Reproduce exactly, and only, the lines of the material below running from the line bearing "Sensin Öğretmenim" through the line bearing "најбрзорастечки во…". Leave any pictures out.

= Beginning of Section =

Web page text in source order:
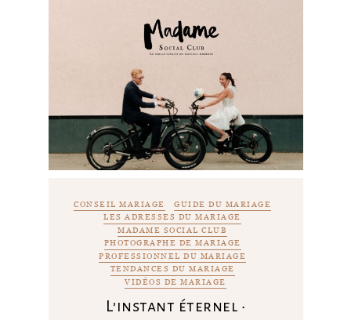
CONSEIL MARIAGE
GUIDE DU MARIAGE
LES ADRESSES DU MARIAGE
MADAME SOCIAL CLUB
PHOTOGRAPHE DE MARIAGE
PROFESSIONNEL DU MARIAGE
TENDANCES DU MARIAGE
VIDÉOS DE MARIAGE
L’instant éternel •
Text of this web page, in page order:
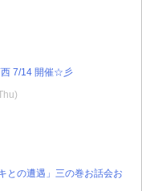
西 7/14 開催☆彡
との遭遇」三の巻お話会お
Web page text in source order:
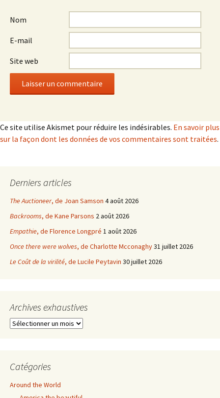
Nom
E-mail
Site web
Ce site utilise Akismet pour réduire les indésirables. En savoir plus
sur la façon dont les données de vos commentaires sont traitées.
Derniers articles
The Auctioneer, de Joan Samson 4 août 2026
Backrooms, de Kane Parsons 2 août 2026
Empathie, de Florence Longpré 1 août 2026
Once there were wolves, de Charlotte Mcconaghy31 juillet 2026
Le Coût de la virilité, de Lucile Peytavin 30 juillet 2026
Archives exhaustives
Archives
Catégories
Around the World
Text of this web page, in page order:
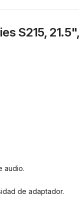
S215, 21.5",
audio.
de adaptador.
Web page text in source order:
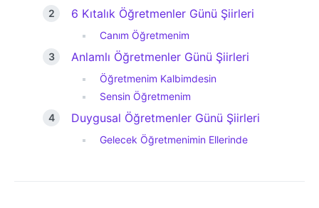
6 Kıtalık Öğretmenler Günü Şiirleri
Canım Öğretmenim
Anlamlı Öğretmenler Günü Şiirleri
Öğretmenim Kalbimdesin
Sensin Öğretmenim
Duygusal Öğretmenler Günü Şiirleri
Gelecek Öğretmenimin Ellerinde
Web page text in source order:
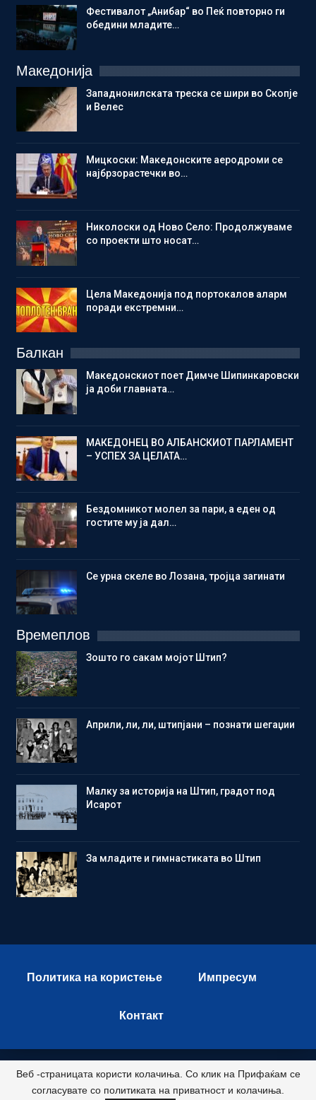
Фестивалот „Анибар“ во Пеќ повторно ги
обедини младите…
Македонија
Западнонилската треска се шири во Скопје
и Велес
Мицкоски: Македонските аеродроми се
најбрзорастечки во…
Николоски од Ново Село: Продолжуваме
со проекти што носат…
Цела Македонија под портокалов аларм
поради екстремни…
Балкан
Македонскиот поет Димче Шипинкаровски
ја доби главната…
МАКЕДОНЕЦ ВО АЛБАНСКИОТ ПАРЛАМЕНТ
– УСПЕХ ЗА ЦЕЛАТА…
Бездомникот молел за пари, а еден од
гостите му ја дал…
Се урна скеле во Лозана, тројца загинати
Времеплов
Зошто го сакам мојот Штип?
Aприли, ли, ли, штипјани – познати шегаџии
Малку за историја на Штип, градот под
Исарот
Зa младите и гимнастиката во Штип
Политика на користење Импресум
Контакт
© 2026 - Istok Press. All Rights Reserved.
Развиено и хостирано од
Веб -страницата користи колачиња. Со клик на Прифаќам се
согласувате со политиката на приватност и колачиња.
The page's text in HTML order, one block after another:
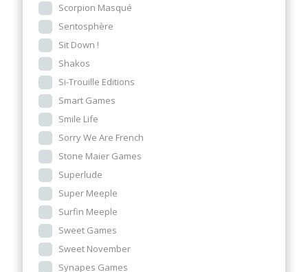
Scorpion Masqué
Sentosphère
Sit Down !
Shakos
Si-Trouille Editions
Smart Games
Smile Life
Sorry We Are French
Stone Maier Games
Superlude
Super Meeple
Surfin Meeple
Sweet Games
Sweet November
Synapes Games
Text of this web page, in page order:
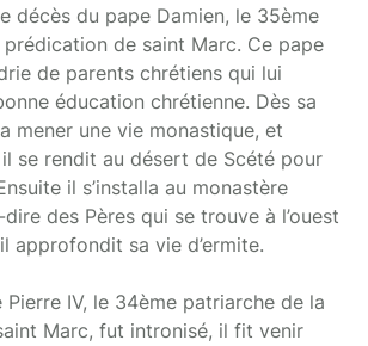
décès du pape Damien, le 35ème
de saint Marc. Ce pape
de parents chrétiens qui lui
éducation chrétienne. Dès sa
mener une vie monastique, et
se rendit au désert de Scété pour
il s’installa au monastère
dire des Pères qui se trouve à l’ouest
approfondit sa vie d’ermite.
Pierre IV, le 34ème patriarche de la
Marc, fut intronisé, il fit venir
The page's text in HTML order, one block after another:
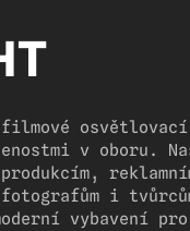
osvětlovací
v oboru.
i
vybavení pro
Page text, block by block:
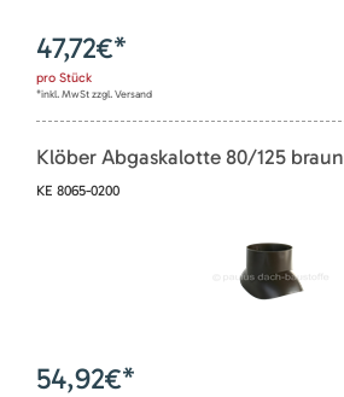
47,72€*
pro Stück
*inkl. MwSt zzgl. Versand
Klöber Abgaskalotte 80/125 braun
KE 8065-0200
54,92€*
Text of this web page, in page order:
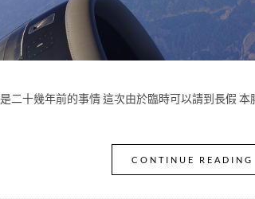
二十幾年前的事情 這次由於臨時可以請到長假
CONTINUE READING
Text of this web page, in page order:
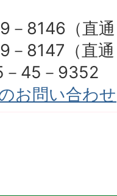
－8146（直
－8147（直
－45－9352
お問い合わせ
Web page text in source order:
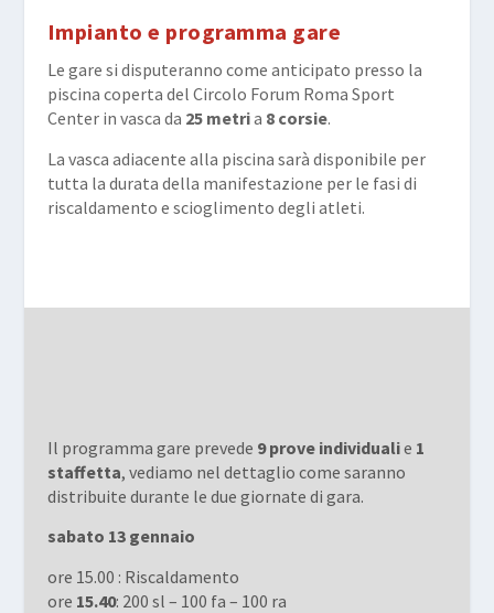
Impianto e programma gare
Le gare si disputeranno come anticipato presso la
piscina coperta del Circolo Forum Roma Sport
Center in vasca da 25 metria 8 corsie.
La vasca adiacente alla piscina sarà disponibile per
tutta la durata della manifestazione per le fasi di
riscaldamento e scioglimento degli atleti.
Il programma gare prevede 9 prove individualie 1
staffetta, vediamo nel dettaglio come saranno
distribuite durante le due giornate di gara.
sabato 13 gennaio
ore 15.00 : Riscaldamento
ore 15.40: 200 sl – 100 fa – 100 ra
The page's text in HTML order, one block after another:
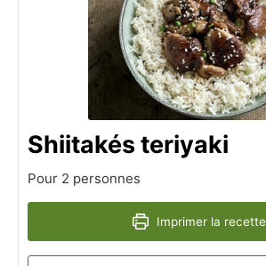
Shiitakés teriyaki
Pour 2 personnes
Imprimer la recette
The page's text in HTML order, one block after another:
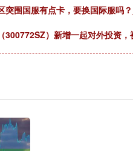
突围国服有点卡，要换国际服吗
300772SZ）新增一起对外投资
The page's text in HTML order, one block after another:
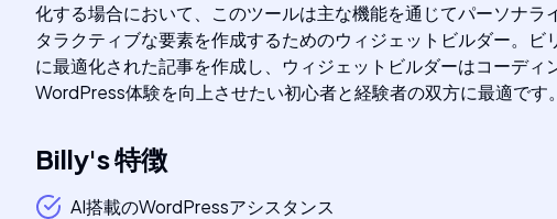
化する場合において、このツールは主な機能を通じてパーソナ
タラクティブな要素を作成するためのウィジェットビルダー。
に最適化された記事を作成し、ウィジェットビルダーはコーデ
WordPress体験を向上させたい初心者と経験者の双方に最適です。
Billy's特徴
AI搭載のWordPressアシスタンス
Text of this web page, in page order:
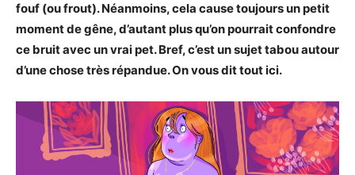
fouf (ou frout). Néanmoins, cela cause toujours un petit
moment de gêne, d’autant plus qu’on pourrait confondre
ce bruit avec un vrai pet. Bref, c’est un sujet tabou autour
d’une chose très répandue. On vous dit tout ici.
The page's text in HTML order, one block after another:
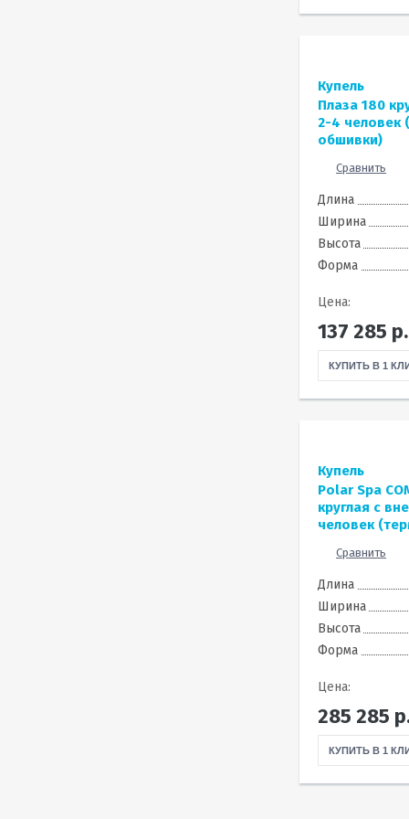
Купель
Плаза 180
2-4 человек
обшивки)
Сравнить
Длина
Ширина
Высота
Форма
Цена:
137 285 р.
КУПИТЬ В 1
Купель
Polar Spa
круглая с
человек
Сравнить
Длина
Ширина
Высота
Форма
Цена:
285 285
КУПИТЬ В 1
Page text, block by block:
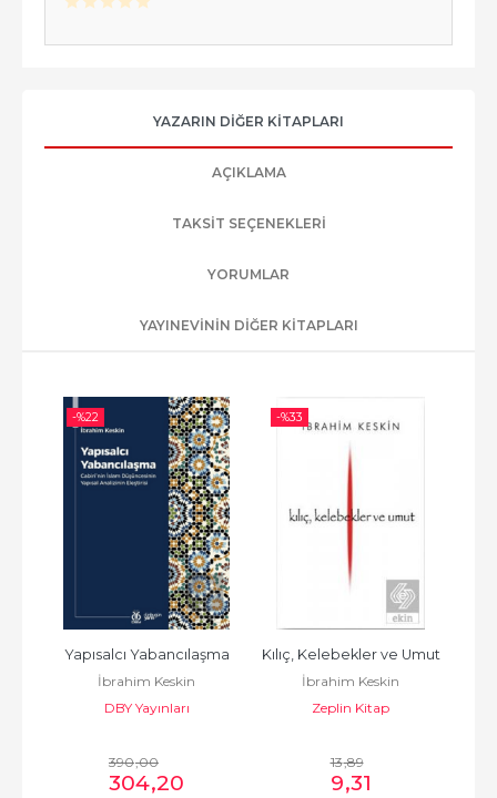
YAZARIN DIĞER KITAPLARI
AÇIKLAMA
TAKSIT SEÇENEKLERI
YORUMLAR
YAYINEVININ DIĞER KITAPLARI
-%22
Yapısalcı Yabancılaşma
İbrahim Keskin
DBY Yayınları
390,00
304,20
-%33
Kılıç, Kelebekler ve Umut
İbrahim Keskin
Zeplin Kitap
13,89
9,31
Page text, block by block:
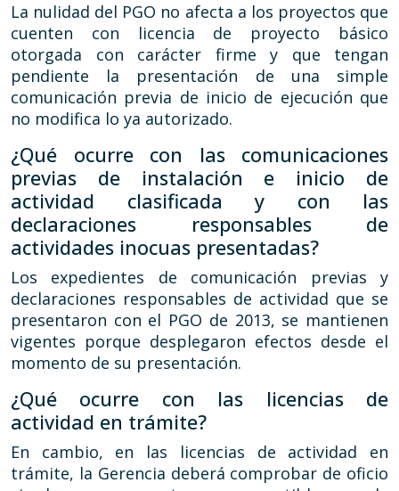
La nulidad del PGO no afecta a los proyectos que
cuenten con licencia de proyecto básico
otorgada con carácter firme y que tengan
pendiente la presentación de una simple
comunicación previa de inicio de ejecución que
no modifica lo ya autorizado.
¿Qué ocurre con las comunicaciones
previas de instalación e inicio de
actividad clasificada y con las
declaraciones responsables de
actividades inocuas presentadas?
Los expedientes de comunicación previas y
declaraciones responsables de actividad que se
presentaron con el PGO de 2013, se mantienen
vigentes porque desplegaron efectos desde el
momento de su presentación.
¿Qué ocurre con las licencias de
actividad en trámite?
En cambio, en las licencias de actividad en
trámite, la Gerencia deberá comprobar de oficio
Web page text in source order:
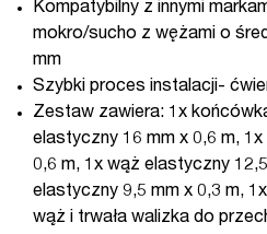
Kompatybilny z innymi
mokro/sucho z wężami o
mm
Szybki proces instalacji-
Zestaw zawiera: 1x
elastyczny 16 mm x 0,6 m,
0,6 m, 1x wąż elastyczny
elastyczny 9,5 mm x 0,3 m,
wąż i trwała walizka do
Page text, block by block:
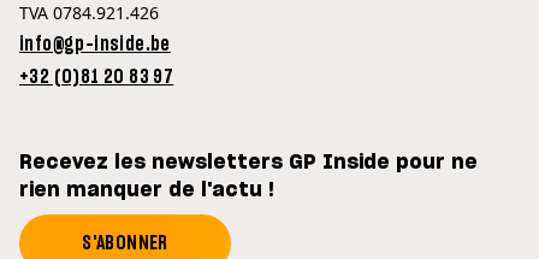
TVA 0784.921.426
info@gp-inside.be
+32 (0)81 20 83 97
Recevez les newsletters GP Inside pour ne
rien manquer de l'actu !
S'ABONNER
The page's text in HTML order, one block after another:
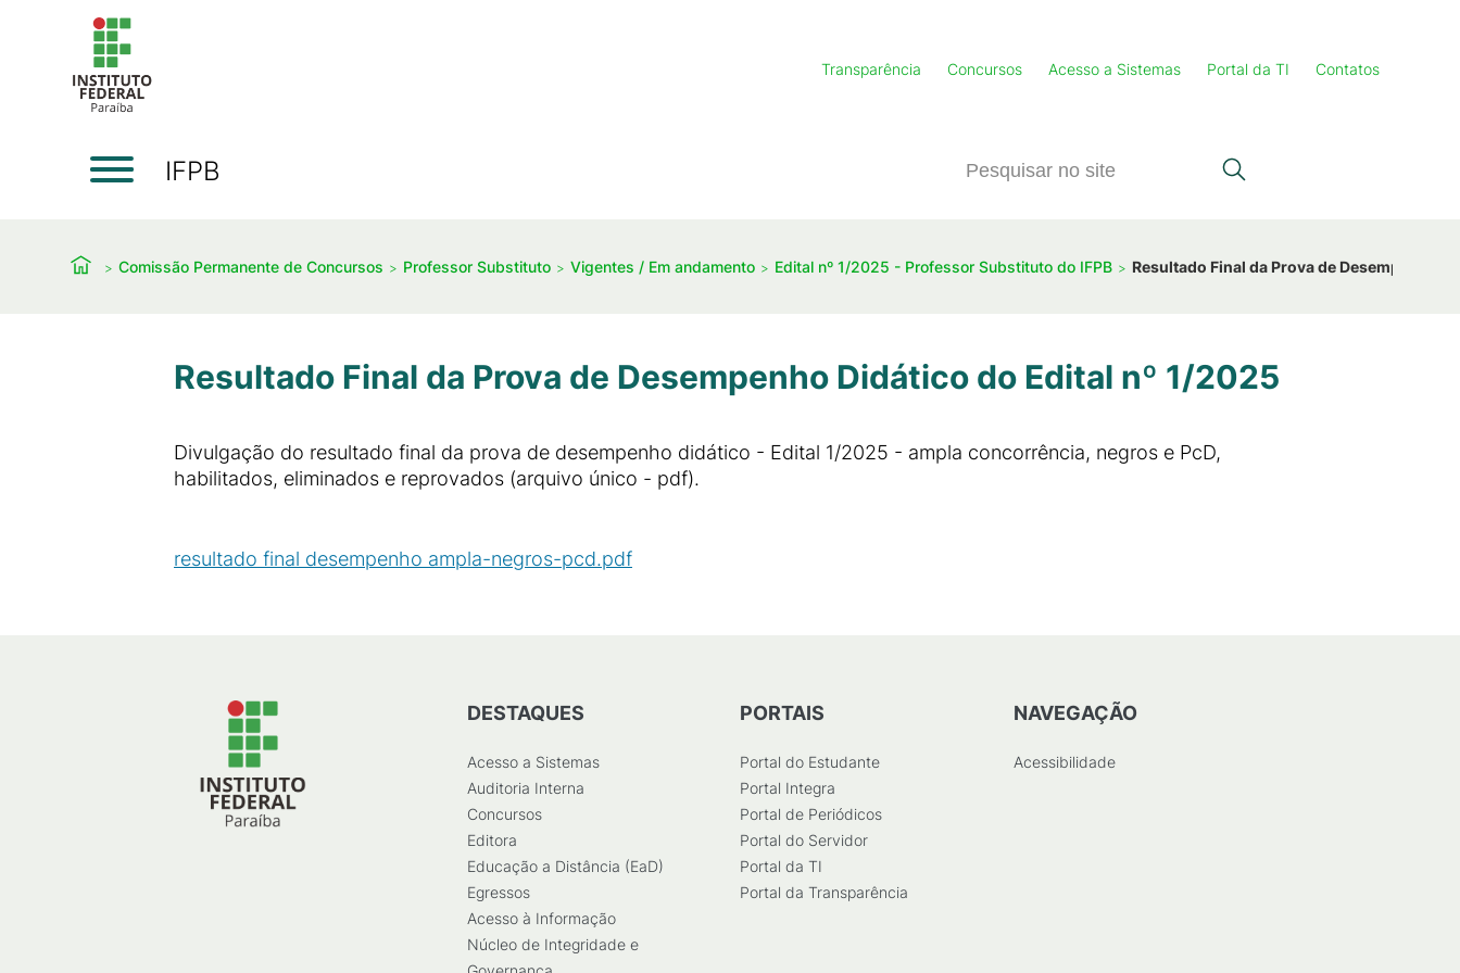
Transparência Concursos Acesso a Sistemas Portal da TI Contatos
IFPB
Comissão Permanente de Concursos Professor Substituto Vigentes / Em andamento Edital nº 1/2025 - Professor Substituto do IFPB Resultado Final da Prova de Desempenho
Resultado Final da Prova de Desempenho Didático do Edital nº 1/2025
Divulgação do resultado final da prova de desempenho didático - Edital 1/2025 - ampla concorrência, negros e PcD,
habilitados, eliminados e reprovados (arquivo único - pdf).
resultado final desempenho ampla-negros-pcd.pdf
DESTAQUES
Acesso a Sistemas
Auditoria Interna
Concursos
Editora
Educação a Distância (EaD)
Egressos
Acesso à Informação
Núcleo de Integridade e
PORTAIS
Portal do Estudante
Portal Integra
Portal de Periódicos
Portal do Servidor
Portal da TI
Portal da Transparência
NAVEGAÇÃO
Acessibilidade
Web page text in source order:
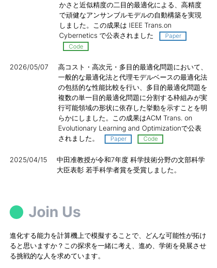
かさと近似精度の二目的最適化による、高精度
で頑健なアンサンブルモデルの自動構築を実現
しました。この成果は IEEE Trans.on
Cybernetics で公表されました
Paper
Code
2026/05/07
高コスト・高次元・多目的最適化問題において、
一般的な最適化法と代理モデルベースの最適化法
の包括的な性能比較を行い、多目的最適化問題を
複数の単一目的最適化問題に分割する枠組みが実
行可能領域の形状に依存した挙動を示すことを明
らかにしました。この成果はACM Trans. on
Evolutionary Learning and Optimizationで公表
されました。
Paper Code
2025/04/15
中田准教授が令和7年度 科学技術分野の文部科学
大臣表彰 若手科学者賞を受賞しました。
Join Us
進化する能力を計算機上で模擬することで、どんな可能性が拓け
ると思いますか？この探求を一緒に考え、進め、学術を発展させ
る挑戦的な人を求めています。

= End of Section =

> **Written solution**:
Sensin Öğretmenim
Duygusal Öğretmenler Günü Şiirleri
Gelecek Öğretmenimin Ellerinde
Web page text in source order:
Фестивалот „Анибар“ во Пеќ повторно ги
обедини младите…
Македонија
Западнонилската треска се шири во Скопје
и Велес
Мицкоски: Македонските аеродроми се
најбрзорастечки во…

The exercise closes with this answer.